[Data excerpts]
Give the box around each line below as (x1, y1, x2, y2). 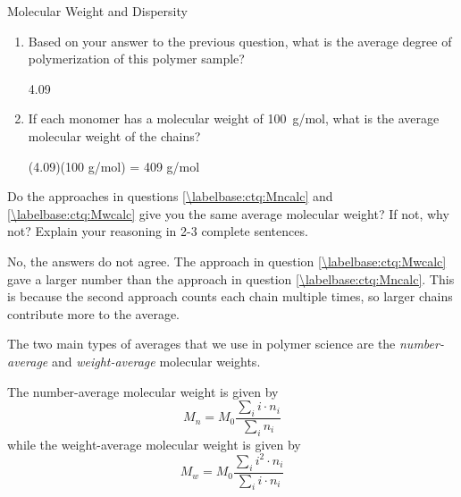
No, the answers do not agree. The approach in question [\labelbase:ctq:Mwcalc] (7, 251, 447, 270)
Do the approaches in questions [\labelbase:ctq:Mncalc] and (7, 187, 333, 206)
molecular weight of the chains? (28, 126, 201, 145)
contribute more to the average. (7, 304, 180, 323)
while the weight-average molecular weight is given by (7, 434, 301, 453)
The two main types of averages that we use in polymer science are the (7, 334, 396, 353)
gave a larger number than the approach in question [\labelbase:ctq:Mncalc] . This (7, 269, 455, 288)
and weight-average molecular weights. (51, 351, 261, 370)
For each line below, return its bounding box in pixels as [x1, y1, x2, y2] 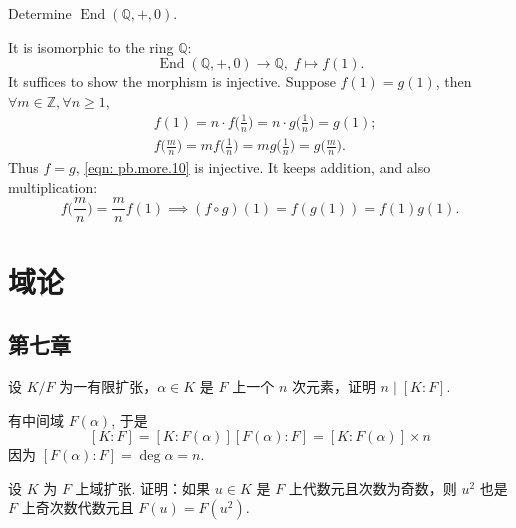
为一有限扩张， [59, 375, 158, 396]
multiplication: [8, 176, 98, 197]
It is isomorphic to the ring [8, 36, 174, 57]
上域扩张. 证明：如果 [75, 477, 211, 498]
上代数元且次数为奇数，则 [288, 477, 457, 498]
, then [435, 71, 472, 92]
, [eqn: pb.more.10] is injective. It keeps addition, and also [75, 157, 431, 178]
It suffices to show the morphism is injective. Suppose [8, 71, 336, 92]
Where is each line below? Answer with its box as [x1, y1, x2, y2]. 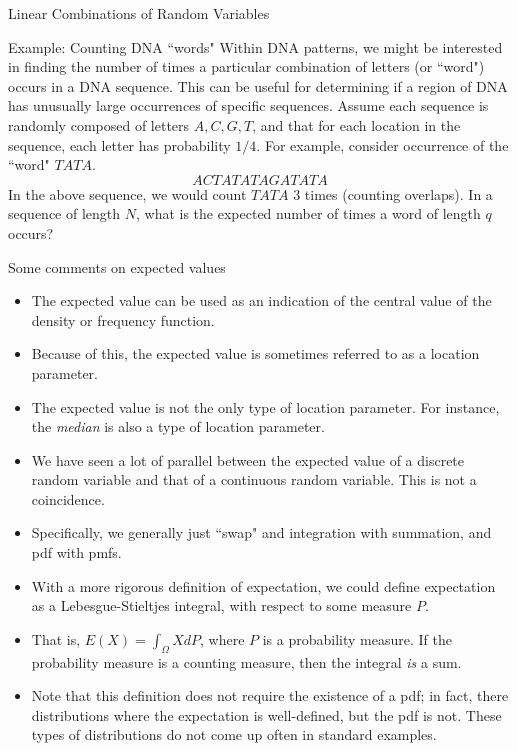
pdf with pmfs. [31, 542, 122, 563]
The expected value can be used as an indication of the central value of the [31, 290, 492, 311]
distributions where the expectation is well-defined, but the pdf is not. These [31, 704, 502, 725]
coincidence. [31, 488, 105, 509]
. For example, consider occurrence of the [256, 134, 509, 155]
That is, [31, 628, 81, 649]
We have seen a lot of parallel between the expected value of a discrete [31, 449, 465, 470]
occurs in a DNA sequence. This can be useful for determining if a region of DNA [8, 75, 508, 96]
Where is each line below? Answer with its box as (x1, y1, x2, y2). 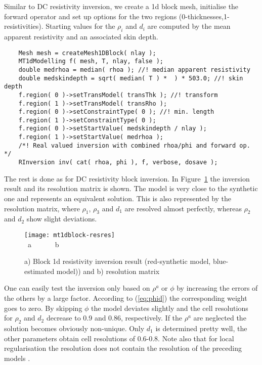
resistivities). (4, 21, 43, 31)
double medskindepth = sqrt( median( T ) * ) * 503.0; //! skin (18, 74, 243, 82)
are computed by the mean (147, 21, 231, 31)
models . (4, 352, 30, 363)
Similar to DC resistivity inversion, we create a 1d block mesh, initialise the (4, 1, 239, 11)
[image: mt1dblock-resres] (24, 231, 115, 239)
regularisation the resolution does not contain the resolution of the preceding (4, 343, 242, 353)
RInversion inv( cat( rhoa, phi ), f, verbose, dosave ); (18, 159, 218, 166)

TASK TO CARRY OUT » Only a number is wanted here: the count of lines above that contain the word "expected".

ANSWER SPACE » 2